In my research on policing in post-Soviet states, I show that governments view protests in capital cities and large urban areas as particularly dangerous. In remote Zhanaozen, there were few bystanders to record the police atrocities. But urban areas teem with citizens carrying smartphones; bystanders are able to document and report police brutality quickly. Already, the current protests have produced memorable images, including a young woman in a bright pink shirt singing Kazakhstan’s national anthem and police hauling off an elderly woman while rounding up more-active protesters in the crowd.

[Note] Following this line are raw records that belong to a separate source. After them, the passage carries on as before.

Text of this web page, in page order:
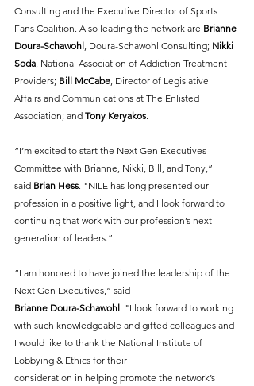
Consulting and the Executive Director of Sports
Fans Coalition. Also leading the network are Brianne
Doura-Schawohl , Doura-Schawohl Consulting; Nikki
Soda , National Association of Addiction Treatment
Providers; Bill McCabe , Director of Legislative
Affairs and Communications at The Enlisted
Association; and Tony Keryakos
“I’m excited to start the Next Gen Executives
Committee with Brianne, Nikki, Bill, and Tony,”
said Brian Hess . "NILE has long presented our
profession in a positive light, and I look forward to
continuing that work with our profession’s next
generation of leaders.”
“I am honored to have joined the leadership of the
Next Gen Executives,” said
Brianne Doura-Schawohl . "I look forward to working
with such knowledgeable and gifted colleagues and
I would like to thank the National Institute of
Lobbying & Ethics for their
consideration in helping promote the network’s
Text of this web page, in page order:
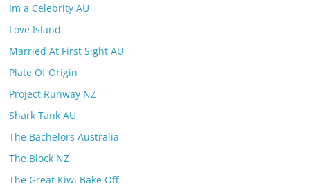
Im a Celebrity AU
Love Island
Married At First Sight AU
Plate Of Origin
Project Runway NZ
Shark Tank AU
The Bachelors Australia
The Block NZ
The Great Kiwi Bake Off
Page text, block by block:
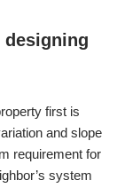
designing
first is
and slope
requirement for
system
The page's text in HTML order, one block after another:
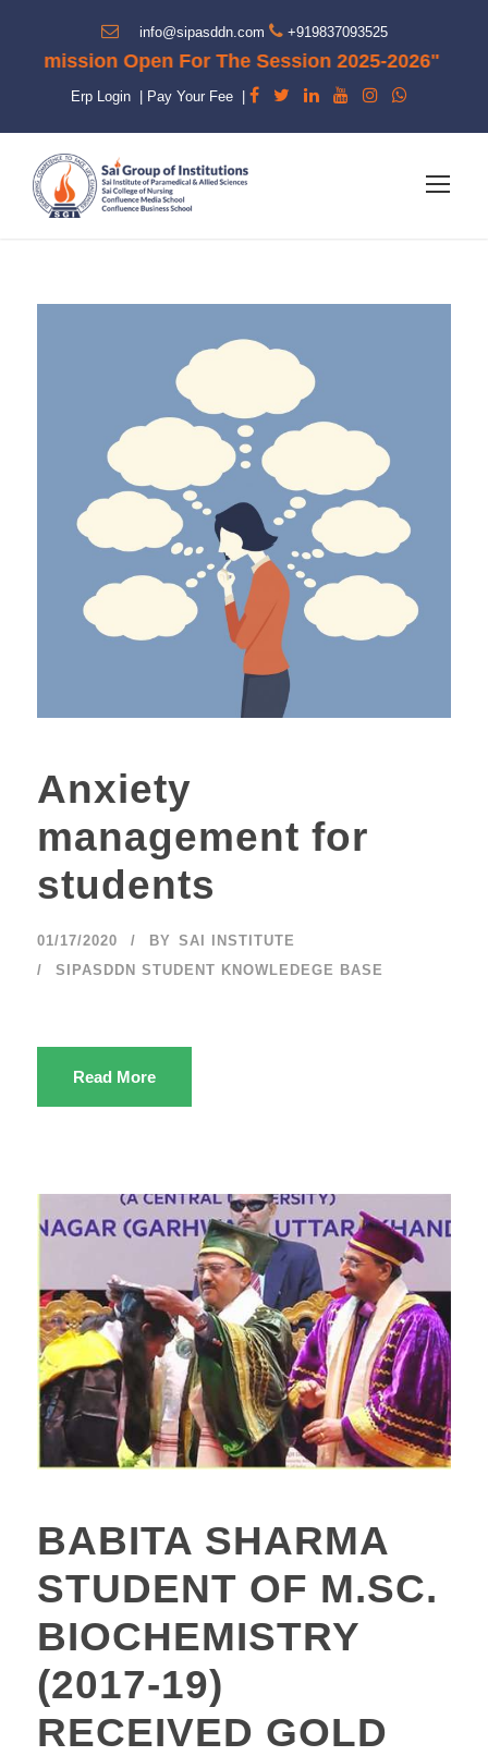
info@sipasddn.com +919837093525
Open For The Session 2025-2026"
Erp Login Pay Your Fee
Anxiety
management for
students
01/17/2020 BY SAI INSTITUTE
SIPASDDN STUDENT KNOWLEDEGE BASE
Read More
BABITA SHARMA
STUDENT OF M.SC.
BIOCHEMISTRY
(2017-19)
RECEIVED GOLD

In post-Soviet states, the rule of law has a firmer hold in urban areas, particularly capital cities, and society is better organized in general. This means protests can quickly morph into a struggle between the ruled and the rulers. Urban demonstrations can escalate from public protests over a single, narrow issue and perhaps evolve into an anti-government mobilization aimed at ending the political rule of a corrupt dictator. For instance, neighboring Kyrgyzstan in 2010 and Ukraine in 2013 saw spontaneous demonstrations in their capitals against corrupt incumbents. These events swelled into broad anti-government riots after the state violently suppressed the protesters.

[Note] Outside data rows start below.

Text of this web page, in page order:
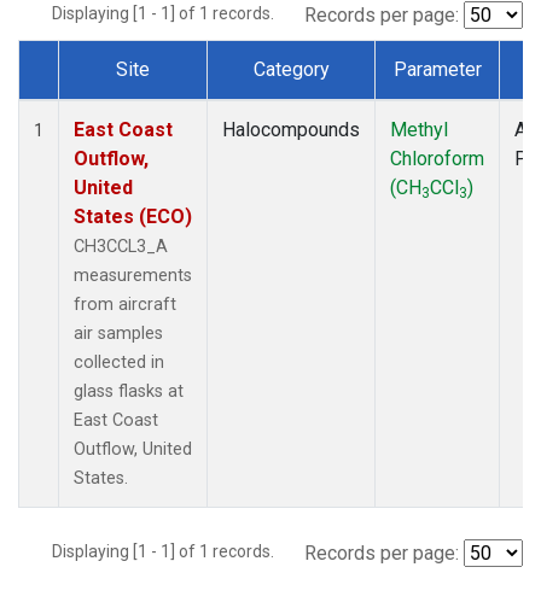
Displaying [1 - 1] of 1 records. Records per page:
Dataset Number
Site Category Parameter
1
East Coast
Outflow,
United
States (ECO)
CH3CCL3_A
measurements
from aircraft
air samples
collected in
glass flasks at
East Coast
Outflow, United
States.
Halocompounds
Methyl
Chloroform
(CH3CCl3)
Displaying [1 - 1] of 1 records. Records per page:
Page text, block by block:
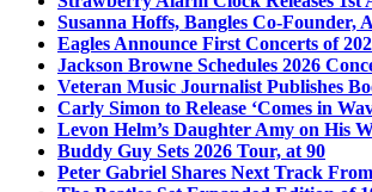
Susanna Hoffs, Bangles Co-Founder,
Eagles Announce First Concerts of
Jackson Browne Schedules 2026
Veteran Music Journalist Publishes
Carly Simon to Release ‘Comes in
Levon Helm’s Daughter Amy on His
Buddy Guy Sets 2026 Tour, at 90
Peter Gabriel Shares Next Track

The Kazakh government clearly is wary of protests spreading to other areas and expanding in scope to include the population’s many economic grievances. President Nursultan Nazarbayev likened such unsettling protests to the possibility of a Ukrainian scenario, hinting at the threat of a divided country. The Interior Ministry inexplicably denied that any protests are even taking place, despite numerous reports online.

So looking through the prism of transformative violence helps show why the Kazakh state has to hold back on using physical violence against those waging public demonstrations. Kazakh authorities must navigate between acceptable levels of violence and the potential for a destabilizing popular backlash. The perspective also highlights how use of violence in authoritarian countries is a calculated process intended to respond to groups that regime holders previously regarded as relatively benign. In that way, both the victims of police violence and their sympathizers from the broader population shape how the state deploys coercion against the broader population.